*EXERCISE DETAILS*:
Only lines that contain the string "these" should be returned from the material below.

*DATA TO EXAMINE*:

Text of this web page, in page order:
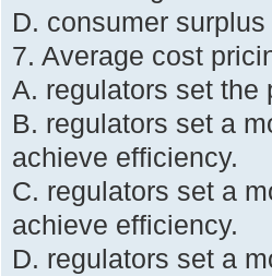
D. consumer
7. Average cost
A. regulators set the
B. regulators set a
achieve efficiency.
C. regulators set a
achieve efficiency.
D. regulators set a
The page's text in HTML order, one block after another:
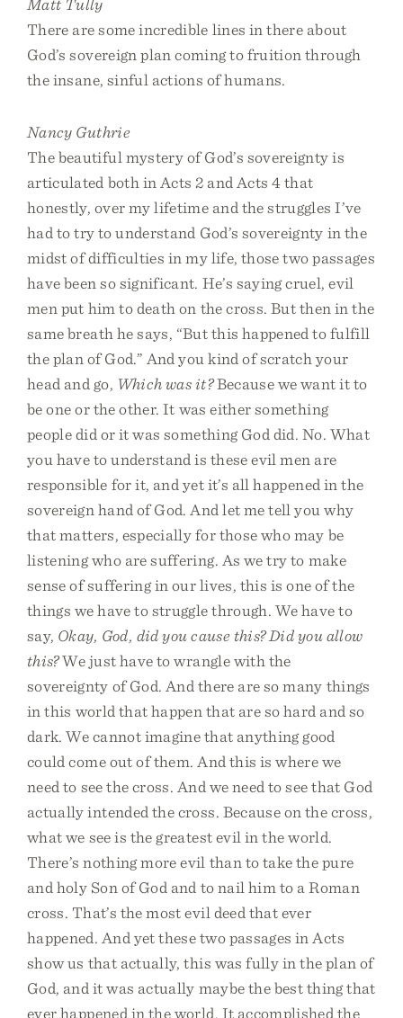
Matt Tully
There are some incredible lines in there about
God’s sovereign plan coming to fruition through
the insane, sinful actions of humans.
Nancy Guthrie
The beautiful mystery of God’s sovereignty is
articulated both in Acts 2 and Acts 4 that
honestly, over my lifetime and the struggles I’ve
had to try to understand God’s sovereignty in the
midst of difficulties in my life, those two passages
have been so significant. He’s saying cruel, evil
men put him to death on the cross. But then in the
same breath he says, “But this happened to fulfill
the plan of God.” And you kind of scratch your
head and go, Which was it?Because we want it to
be one or the other. It was either something
people did or it was something God did. No. What
you have to understand is these evil men are
responsible for it, and yet it’s all happened in the
sovereign hand of God. And let me tell you why
that matters, especially for those who may be
listening who are suffering. As we try to make
sense of suffering in our lives, this is one of the
things we have to struggle through. We have to
say, Okay, God, did you cause this? Did you allow
this?We just have to wrangle with the
sovereignty of God. And there are so many things
in this world that happen that are so hard and so
dark. We cannot imagine that anything good
could come out of them. And this is where we
need to see the cross. And we need to see that God
actually intended the cross. Because on the cross,
what we see is the greatest evil in the world.
There’s nothing more evil than to take the pure
and holy Son of God and to nail him to a Roman
cross. That’s the most evil deed that ever
happened. And yet these two passages in Acts
show us that actually, this was fully in the plan of
God, and it was actually maybe the best thing that
ever happened in the world. It accomplished the
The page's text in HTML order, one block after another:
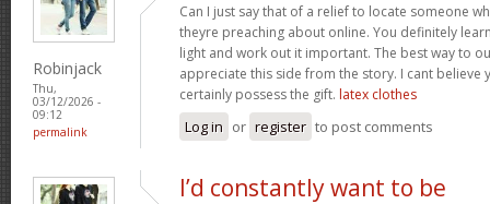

*ANSWER TO THIS EXERCISE*:
you have to understand is these evil men are
happened. And yet these two passages in Acts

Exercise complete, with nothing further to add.